Jul16
Open any business publication from the last five years and the word "ecosystem" appears on almost every page. Consultancy organizations go crazy on it. Strategy decks are full of it. Keynote speakers build entire narratives around it. Advisors charge premium rates to map it. But, when you ask executives what their ecosystem actually looks like, who the key players are, what the agreements look like that hold it together, and how performance across that network is being managed, the answers become uncomfortable.
That gap, between the word and the reality, is exactly what makes "ecosystem" so interesting right now.
An ecosystem, stemming from biology, describes a community of organisms that depend on each other and on their shared environment to survive and thrive. Nothing operates in isolation. Everything is connected. When one element changes, the rest of the system responds.

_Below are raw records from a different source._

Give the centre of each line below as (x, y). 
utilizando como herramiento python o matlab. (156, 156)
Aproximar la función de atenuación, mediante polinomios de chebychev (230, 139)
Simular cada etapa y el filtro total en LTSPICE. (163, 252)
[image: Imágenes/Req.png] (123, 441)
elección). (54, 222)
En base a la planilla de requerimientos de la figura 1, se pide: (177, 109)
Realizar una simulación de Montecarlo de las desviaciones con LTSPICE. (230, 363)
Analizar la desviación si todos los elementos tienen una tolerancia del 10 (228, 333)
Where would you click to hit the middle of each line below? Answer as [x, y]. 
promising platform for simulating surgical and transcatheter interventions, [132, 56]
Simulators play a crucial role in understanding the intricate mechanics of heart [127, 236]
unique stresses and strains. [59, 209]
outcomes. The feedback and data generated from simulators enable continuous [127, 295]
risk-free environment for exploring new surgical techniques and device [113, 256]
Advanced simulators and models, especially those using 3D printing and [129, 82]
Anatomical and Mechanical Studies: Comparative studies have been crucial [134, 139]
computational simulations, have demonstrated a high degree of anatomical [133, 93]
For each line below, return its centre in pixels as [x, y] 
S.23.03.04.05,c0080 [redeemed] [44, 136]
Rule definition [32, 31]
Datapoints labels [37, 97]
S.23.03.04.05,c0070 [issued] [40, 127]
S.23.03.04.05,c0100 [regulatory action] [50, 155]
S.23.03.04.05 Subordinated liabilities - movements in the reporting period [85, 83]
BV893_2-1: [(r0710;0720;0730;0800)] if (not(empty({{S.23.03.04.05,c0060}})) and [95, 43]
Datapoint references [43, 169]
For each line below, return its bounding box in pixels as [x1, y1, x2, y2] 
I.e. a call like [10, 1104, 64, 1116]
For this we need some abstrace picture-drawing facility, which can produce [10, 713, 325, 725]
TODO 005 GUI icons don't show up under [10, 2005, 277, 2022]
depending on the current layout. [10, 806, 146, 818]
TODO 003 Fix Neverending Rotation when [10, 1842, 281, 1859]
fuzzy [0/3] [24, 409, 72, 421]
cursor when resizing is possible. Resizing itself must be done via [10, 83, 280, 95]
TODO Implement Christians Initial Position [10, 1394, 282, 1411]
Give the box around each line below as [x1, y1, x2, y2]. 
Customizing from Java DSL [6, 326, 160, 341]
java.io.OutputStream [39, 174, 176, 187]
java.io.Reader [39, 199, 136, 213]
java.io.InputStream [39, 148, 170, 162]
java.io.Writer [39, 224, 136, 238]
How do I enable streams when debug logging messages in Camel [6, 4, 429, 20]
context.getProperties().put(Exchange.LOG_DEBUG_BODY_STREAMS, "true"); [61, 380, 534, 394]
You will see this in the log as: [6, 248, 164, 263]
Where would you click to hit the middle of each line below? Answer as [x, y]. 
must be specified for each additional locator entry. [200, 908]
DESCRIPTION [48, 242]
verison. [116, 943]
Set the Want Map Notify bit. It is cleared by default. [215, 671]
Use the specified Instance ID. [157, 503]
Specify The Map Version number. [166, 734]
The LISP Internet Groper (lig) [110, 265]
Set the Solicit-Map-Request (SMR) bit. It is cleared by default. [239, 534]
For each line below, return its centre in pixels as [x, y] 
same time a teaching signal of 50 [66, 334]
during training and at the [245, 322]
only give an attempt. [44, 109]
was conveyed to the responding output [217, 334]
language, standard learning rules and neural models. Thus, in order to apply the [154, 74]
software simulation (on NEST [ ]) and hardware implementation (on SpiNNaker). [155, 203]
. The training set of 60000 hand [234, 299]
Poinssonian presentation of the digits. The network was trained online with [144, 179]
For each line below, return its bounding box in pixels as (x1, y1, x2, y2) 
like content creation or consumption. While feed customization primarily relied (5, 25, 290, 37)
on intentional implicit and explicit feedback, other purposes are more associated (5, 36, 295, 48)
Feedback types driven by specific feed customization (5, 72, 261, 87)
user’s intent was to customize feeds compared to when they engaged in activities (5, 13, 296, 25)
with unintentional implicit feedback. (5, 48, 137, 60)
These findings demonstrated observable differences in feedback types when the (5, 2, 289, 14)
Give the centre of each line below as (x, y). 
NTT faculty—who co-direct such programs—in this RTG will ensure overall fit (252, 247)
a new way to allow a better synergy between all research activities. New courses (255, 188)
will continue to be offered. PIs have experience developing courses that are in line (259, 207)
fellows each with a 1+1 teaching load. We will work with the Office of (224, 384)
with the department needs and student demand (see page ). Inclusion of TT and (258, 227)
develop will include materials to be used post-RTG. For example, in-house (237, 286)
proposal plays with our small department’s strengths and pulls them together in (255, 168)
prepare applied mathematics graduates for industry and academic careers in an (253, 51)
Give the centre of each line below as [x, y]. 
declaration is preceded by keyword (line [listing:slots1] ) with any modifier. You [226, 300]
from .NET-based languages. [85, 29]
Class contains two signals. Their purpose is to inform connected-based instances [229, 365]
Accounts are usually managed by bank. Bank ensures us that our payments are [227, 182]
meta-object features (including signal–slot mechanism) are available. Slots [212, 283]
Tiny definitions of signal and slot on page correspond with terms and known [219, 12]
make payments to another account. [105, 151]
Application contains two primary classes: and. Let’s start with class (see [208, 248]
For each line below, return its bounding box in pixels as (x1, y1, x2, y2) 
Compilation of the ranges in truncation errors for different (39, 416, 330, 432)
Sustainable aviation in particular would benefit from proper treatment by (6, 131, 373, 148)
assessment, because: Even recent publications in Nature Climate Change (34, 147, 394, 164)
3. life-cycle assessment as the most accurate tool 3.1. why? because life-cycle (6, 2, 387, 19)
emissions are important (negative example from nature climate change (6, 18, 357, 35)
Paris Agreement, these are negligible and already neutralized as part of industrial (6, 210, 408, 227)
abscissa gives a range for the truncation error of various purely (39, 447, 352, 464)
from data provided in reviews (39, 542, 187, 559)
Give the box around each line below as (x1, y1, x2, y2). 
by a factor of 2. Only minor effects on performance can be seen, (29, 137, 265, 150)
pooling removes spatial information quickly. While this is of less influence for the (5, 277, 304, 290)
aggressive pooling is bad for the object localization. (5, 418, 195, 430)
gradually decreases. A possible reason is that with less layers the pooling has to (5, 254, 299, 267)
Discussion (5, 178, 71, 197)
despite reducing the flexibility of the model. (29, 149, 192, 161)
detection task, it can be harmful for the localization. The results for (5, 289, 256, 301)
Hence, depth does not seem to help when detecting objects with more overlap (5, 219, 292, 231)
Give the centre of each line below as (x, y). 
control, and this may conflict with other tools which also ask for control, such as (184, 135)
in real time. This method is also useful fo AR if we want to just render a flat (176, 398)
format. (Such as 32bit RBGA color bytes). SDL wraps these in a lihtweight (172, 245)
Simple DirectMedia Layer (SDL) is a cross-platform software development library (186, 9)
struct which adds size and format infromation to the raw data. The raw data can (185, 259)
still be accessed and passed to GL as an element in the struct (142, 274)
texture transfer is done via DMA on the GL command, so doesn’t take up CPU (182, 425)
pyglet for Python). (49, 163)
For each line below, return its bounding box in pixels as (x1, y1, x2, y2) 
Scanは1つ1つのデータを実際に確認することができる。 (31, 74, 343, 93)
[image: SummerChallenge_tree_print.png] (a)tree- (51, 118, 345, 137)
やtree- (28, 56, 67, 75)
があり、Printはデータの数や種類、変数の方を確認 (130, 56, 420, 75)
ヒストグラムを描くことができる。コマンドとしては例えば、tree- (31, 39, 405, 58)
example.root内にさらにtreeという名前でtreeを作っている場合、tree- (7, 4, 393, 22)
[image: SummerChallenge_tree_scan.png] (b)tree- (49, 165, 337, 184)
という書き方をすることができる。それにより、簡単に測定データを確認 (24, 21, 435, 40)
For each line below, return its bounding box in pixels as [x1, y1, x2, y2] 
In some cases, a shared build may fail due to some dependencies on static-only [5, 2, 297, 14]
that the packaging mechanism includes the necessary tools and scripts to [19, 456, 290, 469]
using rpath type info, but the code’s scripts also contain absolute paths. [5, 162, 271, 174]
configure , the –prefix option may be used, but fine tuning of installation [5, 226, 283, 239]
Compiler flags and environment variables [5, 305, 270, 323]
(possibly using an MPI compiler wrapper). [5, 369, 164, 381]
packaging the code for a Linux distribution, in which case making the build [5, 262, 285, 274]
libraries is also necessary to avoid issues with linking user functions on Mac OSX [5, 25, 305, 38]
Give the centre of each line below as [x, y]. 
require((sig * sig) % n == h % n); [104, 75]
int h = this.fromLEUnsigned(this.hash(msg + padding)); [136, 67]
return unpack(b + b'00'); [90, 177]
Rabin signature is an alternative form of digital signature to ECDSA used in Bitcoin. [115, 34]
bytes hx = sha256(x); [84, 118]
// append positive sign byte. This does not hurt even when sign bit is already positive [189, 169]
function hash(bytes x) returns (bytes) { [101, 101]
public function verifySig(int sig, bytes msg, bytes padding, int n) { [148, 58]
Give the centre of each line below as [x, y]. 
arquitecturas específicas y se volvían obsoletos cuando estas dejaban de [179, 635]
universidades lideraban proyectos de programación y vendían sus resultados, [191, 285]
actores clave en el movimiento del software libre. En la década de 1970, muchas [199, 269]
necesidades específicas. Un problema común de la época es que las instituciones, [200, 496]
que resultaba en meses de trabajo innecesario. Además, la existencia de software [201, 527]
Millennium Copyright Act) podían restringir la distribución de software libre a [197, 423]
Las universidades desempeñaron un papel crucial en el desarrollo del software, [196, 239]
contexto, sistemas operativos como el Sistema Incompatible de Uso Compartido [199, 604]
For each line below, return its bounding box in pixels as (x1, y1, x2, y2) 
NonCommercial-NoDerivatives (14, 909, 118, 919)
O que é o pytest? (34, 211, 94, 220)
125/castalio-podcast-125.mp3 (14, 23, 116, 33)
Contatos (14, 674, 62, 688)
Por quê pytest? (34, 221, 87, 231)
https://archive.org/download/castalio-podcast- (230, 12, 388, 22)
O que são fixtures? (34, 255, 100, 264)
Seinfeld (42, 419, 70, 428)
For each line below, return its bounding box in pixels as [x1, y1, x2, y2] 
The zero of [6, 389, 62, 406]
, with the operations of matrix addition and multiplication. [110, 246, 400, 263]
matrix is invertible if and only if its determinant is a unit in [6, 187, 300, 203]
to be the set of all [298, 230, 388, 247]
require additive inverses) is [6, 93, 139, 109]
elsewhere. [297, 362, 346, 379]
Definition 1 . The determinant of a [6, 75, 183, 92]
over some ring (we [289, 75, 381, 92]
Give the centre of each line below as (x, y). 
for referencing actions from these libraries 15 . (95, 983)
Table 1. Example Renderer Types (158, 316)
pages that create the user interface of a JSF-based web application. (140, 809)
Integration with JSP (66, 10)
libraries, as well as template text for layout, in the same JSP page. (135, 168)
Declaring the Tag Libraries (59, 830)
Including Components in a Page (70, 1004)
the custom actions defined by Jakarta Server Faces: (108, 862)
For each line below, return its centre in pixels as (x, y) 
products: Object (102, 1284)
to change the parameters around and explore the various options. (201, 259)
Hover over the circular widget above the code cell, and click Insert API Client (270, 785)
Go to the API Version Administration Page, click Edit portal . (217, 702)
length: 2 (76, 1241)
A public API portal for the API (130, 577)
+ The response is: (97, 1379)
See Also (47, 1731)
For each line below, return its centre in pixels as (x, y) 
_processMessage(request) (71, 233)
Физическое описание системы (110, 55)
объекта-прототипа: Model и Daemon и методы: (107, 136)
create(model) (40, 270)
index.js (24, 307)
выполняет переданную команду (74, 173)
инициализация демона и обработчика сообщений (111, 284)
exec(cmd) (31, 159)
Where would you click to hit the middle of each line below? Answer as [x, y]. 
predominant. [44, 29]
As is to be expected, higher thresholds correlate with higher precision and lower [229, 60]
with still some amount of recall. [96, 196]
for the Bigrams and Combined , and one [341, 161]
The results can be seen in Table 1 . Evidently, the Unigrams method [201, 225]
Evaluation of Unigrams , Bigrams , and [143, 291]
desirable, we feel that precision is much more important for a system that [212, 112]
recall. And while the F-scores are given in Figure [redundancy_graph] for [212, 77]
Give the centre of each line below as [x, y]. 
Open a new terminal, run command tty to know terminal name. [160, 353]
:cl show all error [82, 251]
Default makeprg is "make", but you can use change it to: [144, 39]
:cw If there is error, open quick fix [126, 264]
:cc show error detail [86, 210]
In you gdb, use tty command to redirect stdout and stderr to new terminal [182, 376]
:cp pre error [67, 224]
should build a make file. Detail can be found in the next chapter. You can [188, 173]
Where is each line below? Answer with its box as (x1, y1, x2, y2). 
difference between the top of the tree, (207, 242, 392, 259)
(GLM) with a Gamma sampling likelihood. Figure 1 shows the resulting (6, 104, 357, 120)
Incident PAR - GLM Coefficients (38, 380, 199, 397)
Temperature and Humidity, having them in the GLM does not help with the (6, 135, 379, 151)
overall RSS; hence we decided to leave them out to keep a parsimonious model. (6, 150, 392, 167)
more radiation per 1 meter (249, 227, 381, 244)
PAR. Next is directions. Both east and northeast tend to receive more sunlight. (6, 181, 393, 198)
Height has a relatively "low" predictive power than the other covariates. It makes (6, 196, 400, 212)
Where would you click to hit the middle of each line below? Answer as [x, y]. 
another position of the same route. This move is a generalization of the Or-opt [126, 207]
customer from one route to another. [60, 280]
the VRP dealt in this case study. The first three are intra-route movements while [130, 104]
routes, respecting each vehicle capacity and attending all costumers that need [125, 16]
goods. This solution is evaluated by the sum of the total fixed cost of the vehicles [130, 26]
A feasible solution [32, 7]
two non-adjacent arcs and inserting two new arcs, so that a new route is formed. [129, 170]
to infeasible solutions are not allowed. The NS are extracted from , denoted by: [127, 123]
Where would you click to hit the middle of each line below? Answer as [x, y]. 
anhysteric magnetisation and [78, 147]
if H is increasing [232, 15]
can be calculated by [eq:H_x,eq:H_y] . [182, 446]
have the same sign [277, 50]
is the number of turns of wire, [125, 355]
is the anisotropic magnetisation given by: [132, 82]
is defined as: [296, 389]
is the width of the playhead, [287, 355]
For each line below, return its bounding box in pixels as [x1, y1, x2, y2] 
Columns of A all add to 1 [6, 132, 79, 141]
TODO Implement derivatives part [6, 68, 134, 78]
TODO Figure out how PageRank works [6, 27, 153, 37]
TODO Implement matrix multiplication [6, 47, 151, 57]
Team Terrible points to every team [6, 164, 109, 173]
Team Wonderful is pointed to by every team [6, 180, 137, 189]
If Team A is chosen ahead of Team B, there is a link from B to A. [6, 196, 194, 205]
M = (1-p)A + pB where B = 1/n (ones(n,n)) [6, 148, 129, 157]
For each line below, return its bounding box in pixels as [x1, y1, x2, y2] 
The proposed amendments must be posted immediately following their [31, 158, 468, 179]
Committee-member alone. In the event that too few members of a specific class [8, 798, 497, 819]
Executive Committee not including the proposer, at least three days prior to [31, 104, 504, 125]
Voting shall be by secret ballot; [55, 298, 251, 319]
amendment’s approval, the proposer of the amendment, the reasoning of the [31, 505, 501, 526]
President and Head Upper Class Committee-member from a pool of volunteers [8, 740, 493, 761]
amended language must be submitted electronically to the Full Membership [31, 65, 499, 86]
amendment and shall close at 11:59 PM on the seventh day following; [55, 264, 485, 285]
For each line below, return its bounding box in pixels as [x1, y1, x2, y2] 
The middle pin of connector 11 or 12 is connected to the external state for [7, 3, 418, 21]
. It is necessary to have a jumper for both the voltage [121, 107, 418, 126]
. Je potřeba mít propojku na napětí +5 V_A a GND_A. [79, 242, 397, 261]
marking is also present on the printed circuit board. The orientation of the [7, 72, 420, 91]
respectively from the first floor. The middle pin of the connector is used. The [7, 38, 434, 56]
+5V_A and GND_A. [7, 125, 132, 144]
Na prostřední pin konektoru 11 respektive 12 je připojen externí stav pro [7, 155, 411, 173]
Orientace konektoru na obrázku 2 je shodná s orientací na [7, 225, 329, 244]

In business, the term describes the same. Your organisation is not standalone. It is a node in a network of suppliers, partners, contractors, technology providers, distributors, regulators, and customers. These relationships are not optional extras bolted onto your core business; they are the business. Remove any significant node and the whole network underperforms or collapses. This is also why I am so surprised that this is not enterprise risk number one.
The reason this matters a bit more now than it did ten years ago is not because the concept is new. It is because the consequences of mismanaging that network are now visible freaky fast and scale that organisations can no longer absorb this quietly.
Here is where things get strange. The language around ecosystems carries a tone of discovery, as if we are collectively realising for the first time that businesses depend on other businesses. But this has been true since the industrial revolution.
From the moment organisations began to specialise, they began to depend. Ford needed steel suppliers. Steel suppliers needed coal. Coal operations needed rail. Rail needed legal agreements. Every step in the chain was governed by some form of contract. Division of labour, the organising principle of the industrial age, is by definition a statement that we cannot and should not do everything ourselves.
So why, in 2026, are we treating this as a revelation?
The honest answer is that for most of the last century, the complexity was manageable. Supply chains were long, but they were relatively stable. Partners were few and known. Agreements were renegotiated slowly. The consequences of poor contract management were real but absorbed over time. There was always another quarter, another fiscal year, another renegotiation window.
That window has closed.The age of complacency is gone. Welcome to the age of AI and Ecosystems.
Against that backdrop, consider the role of contract management. Every agreement in an ecosystem, every partnership, every outsourcing arrangement, every procurement deal, every service level commitment, is formalised in a contract. The contract is the document that translates strategy into objectives into obligations. It is where "we will work together" becomes "here is what we will deliver, by when, under these conditions, with these consequences."
Contract management is, in that sense, the operational layer of every ecosystem. It is the mechanism through which intentions become accountable commitments and where commitments drives realization of the objectives.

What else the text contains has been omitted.